However (and this is a four-toed statue sized "however"), the creators caved to network pressure along the way and turned what should have been a 3 season show (max) into 6 seasons worth of advertising revenue, and it became way too filler heavy. There wasn't enough depth to the characters to write material to span 121 episodes. Hell, The Sopranos, which is the best episodic, character driven drama of all time and came from the minds of vastly superior writers, only spanned 86 episodes. Let's be honest, you take away the island, the time-travel, the other gimmicks, you place these characters in the really real world... you've got a pretty weak character narrative and a show that no one would have been interested in. Cuse and Lindleoff are talking out of their asses when they say "it's always been about the characters". Bullshit... it's always been about the characters AND the freaky shit they're going through and trying to figure out.
So they ended up developing banal plot lines (did you care about any of the individual stories in season's 3-5?) and relying on more and more mysteries... and it's one thing to accept that 20-30 mysteries go unanswered to strengthen the final resolution, it's another thing entirely to accept hundreds of mysteries (many brought up in the final season) go unanswered. I would imagine that a re-watching of the series would feel extremely unrewarding, as most of what is presented doesn't matter (by the creator's own admission) or is uninteresting.

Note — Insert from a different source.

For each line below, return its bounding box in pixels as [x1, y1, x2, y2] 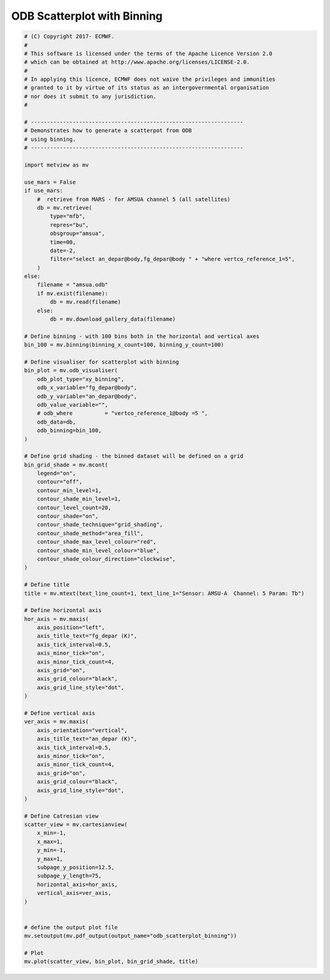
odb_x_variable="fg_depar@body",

As for the actual final episode, it delivered closure for the characters, but did so in a "chick flick" sort of way. I imagined housewives across the nation blubbering every time someone "remembered". They also (finally) managed to seamlessly move from real-time to sideways-time, which went a long way to maintaining a decent pace to the episode and created some cool moments. The action was pretty lame... never felt the same excitement from season 1 during the Jack/MIB fight, the cave sequences or any of the "these are supposed to be a big, exciting deal" moments. And speaking of the cave of light... meh, looked more like a theme park attraction than "the spigot from which all that is evil must be prevented from spewing forth".
One last thing... the unanswered questions. Like I wrote 10,000 words ago, I can appreciate not answering all of them, especially considering the "lesson" the characters (and the audience) are supposed to walk away with. But some stuff just needed to be answered ("Why was fertility/Walt/Aaron so important early on?" comes to mind... or "Who was making the food drops?"). Without answers to those more basic questions, the mystery angle of the show is left too wide open to be satisfying.